North Carolina General Statutes § 131E-286 Ongoing financial standards - Net worth

(a)        Beginning the first day of operation of the PSO and except as otherwise provided in subsection (d) of this section, every PSO shall maintain a minimum net worth equal to the greatest of the following amounts:

(1)        One million dollars ($1,000,000);

(2)        Two percent (2%) of annual premium revenues as reported on the most recent annual financial statement filed with the Division on the first one hundred fifty million dollars ($150,000,000) of premium and one percent (1%) of annual premium on the premium in excess of one hundred fifty million dollars ($150,000,000);

(3)        An amount equal to the sum of three months uncovered health care expenditures as reported on the most recent financial statement filed with the Division;

(4)        An amount equal to the sum of:

a.         Eight percent (8%) of annual health care expenditures paid on a noncapitated basis to nonaffiliated providers as reported on the most recent financial statement filed with the Division; and

b.         Four percent (4%) of annual health care expenditures paid on a capitated basis to nonaffiliated providers plus annual health care expenditures paid on a noncapitated basis to affiliated providers; and

c.         Zero percent (0%) of annual health care expenditures paid on a capitated basis to affiliated providers regardless of downstream arrangements from the affiliated provider.

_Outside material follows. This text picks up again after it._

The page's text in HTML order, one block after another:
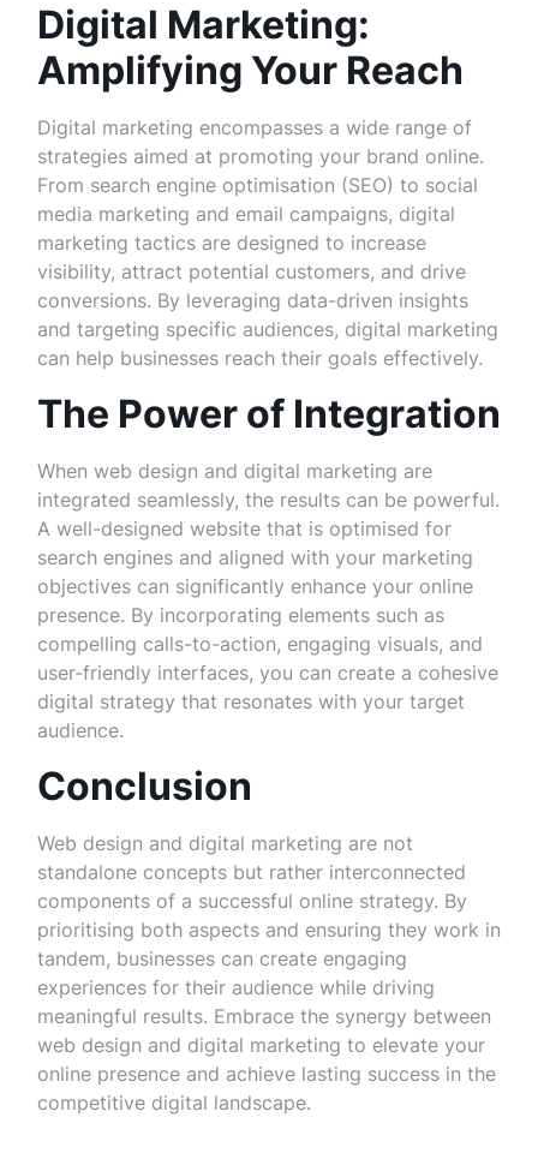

(b)        In calculating net worth, liabilities shall not include fully subordinated debt or subordinated liabilities. For purposes of this provision, subordinated liabilities are claims liabilities otherwise due to providers that are retained by the PSO to meet net worth requirements and are fully subordinated to all creditors.

(c)        In calculating net worth for purposes of this section, the items described in G.S. 131E-282(b) shall be admitted, except as follows:

(1)        For intangible assets, if at least the greater of one million dollars ($1,000,000) or sixty-seven percent (67%) of the ongoing minimum net worth requirement is met by cash or cash equivalents, then the Division shall admit the book value of intangible assets up to twenty percent (20%) of the minimum net worth amount required. If less than the greater of one million dollars ($1,000,000) or sixty-seven percent (67%) of the ongoing minimum net worth requirement is met by cash or cash equivalents, then the Division shall admit the book value of intangible assets up to ten percent (10%) of the minimum net worth amount required; and

(2)        Deferred acquisition costs shall not be admitted.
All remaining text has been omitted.